Cerqueira et al. [5] proposed a new strategy called MUDE (MUltivariate DEcoy database analysis) to extend the target-decoy method. Using Sequest for their experiments, the authors prove that a much higher sensitivity can be achieved. The enhancements are two-fold. First, the authors consider many more quality parameters than usual (traditionally uni or bivariate analysis), namely, Xcorr, Δ*C*
_{
n
}, ΔM, SpRank, PercIons, and RT (retention time) p-value. Second, in the MUDE approach, the problem of finding threshold values leading to the desired FDR is treated as an optimization problem in contrast with simplistic procedures usually employed to explore possible values. As a consequence, a much higher discriminatory power is achieved when compared to the traditional target-decoy search strategy and to PeptideProphet, resulting also in a significant higher sensitivity for the same FDRs. Note, however, that the MUDE approach provides linear decision boundaries to separate false from true positives. Furthermore, according to the authors, the heuristic used to solve the proposed optimization problem has to be executed several times in order to visit many local optima, and the final result is a merge of several outputs obtained. To achieve the results shown in [5], the authors performed 45 runs of the proposed procedure. Each run takes on average 10 s, meaning a total running time of 7.5 minutes, approximately. Considering that a manual curation may take days or weeks, this is quite a good performance. On the other hand, it clearly demonstrates room for enhancements.

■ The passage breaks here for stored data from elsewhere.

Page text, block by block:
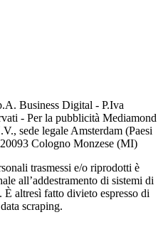
Business Digital - P.Iva
- Per la pubblicità Mediamond
sede legale Amsterdam (Paesi
Cologno Monzese (MI)
trasmessi e/o riprodotti è
all’addestramento di sistemi di
altresì fatto divieto espresso di
scraping.
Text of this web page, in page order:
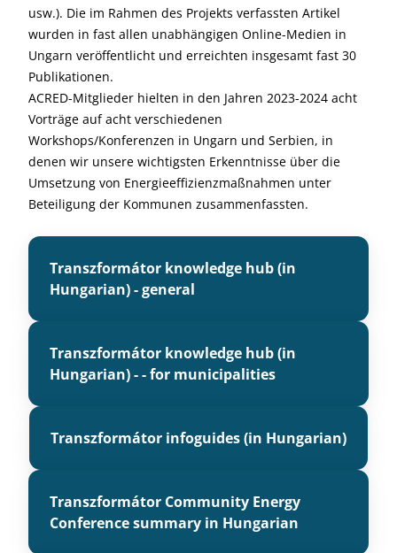
usw.). Die im Rahmen des Projekts verfassten Artikel
wurden in fast allen unabhängigen Online-Medien in
Ungarn veröffentlicht und erreichten insgesamt fast 30
Publikationen.
ACRED-Mitglieder hielten in den Jahren 2023-2024 acht
Vorträge auf acht verschiedenen
Workshops/Konferenzen in Ungarn und Serbien, in
denen wir unsere wichtigsten Erkenntnisse über die
Umsetzung von Energieeffizienzmaßnahmen unter
Beteiligung der Kommunen zusammenfassten.
Transzformátor knowledge hub (in
Hungarian) - general
Transzformátor knowledge hub (in
Hungarian) - - for municipalities
Transzformátor infoguides (in Hungarian)
Transzformátor Community Energy
Conference summary in Hungarian
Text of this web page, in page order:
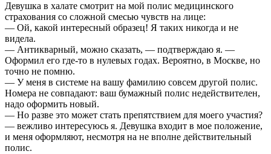
Девушка в халате смотрит на мой полис медицинского
страхования со сложной смесью чувств на лице:
— Ой, какой интересный образец! Я таких никогда и не
видела.
— Антикварный, можно сказать, — подтверждаю я. —
Оформил его где-то в нулевых годах. Вероятно, в Москве, но
точно не помню.
— У меня в системе на вашу фамилию совсем другой полис.
Номера не совпадают: ваш бумажный полис недействителен,
надо оформить новый.
— Но разве это может стать препятствием для моего участия?
— вежливо интересуюсь я. Девушка входит в мое положение,
и меня оформляют, несмотря на не вполне действительный
полис.

We present here MUMAL, a computational tool to perform multivariate analysis for the target-decoy search strategy using powerful machine learning techniques. This is an improvement to the MUDE method, where the optimization procedure is replaced by the application of neural networks (NNs) to find better decision boundaries, even in non-linearly separable data, and the resulting ROC (receiver operating characteristic) curve is analyzed to further improve sensitivity. Experiments were performed on the same data generated by Sequest that was used to evaluate the MUDE approach. In this data, there are six datasets derived mostly from phosphoproteins, and five datasets from non-phosphorylated proteins. Given a certain dataset, we start training a neural network to separate decoy from non-decoy PSMs. The features used for training are the six scores proposed in the MUDE procedure. In a second stage, the resulting ROC curve of the NN model is analyzed to determine the best probability threshold leading to the highest sensitivity for the chosen FDR. The user has the chance to run the same procedure many times, using different parameter settings, and merge the best answers (highest sensitivities) of each run in a unique output, similarly to the MUDE pipeline. The difference is that with considerably fewer iterations, we could achieve significantly better sensitivities when comparing with MUDE. In our experiments, we have chosen FDRs varying from 0 to 0.05, so that we could compare the number of PSMs our method and the MUDE approach could retrieve for the same error rates. The results were quite encouraging. For non-phosphodata, the sensitivities were ca. 26% higher, while phosphodata presented an average improvement of 24%. Furthermore, the running time of our procedures was strikingly shorter. A NN model takes approximately the same time to be built when compared to a MUDE run. Notice, however, that only few NN runs are necessary to achieve much better sensitivities. In our experiments, we performed six NN rounds for each data in contrast with the 45 runs of the MUDE approach. In summary, the proposed strategy is able to enhance sensitivity with a running time 7.5 times faster than MUDE.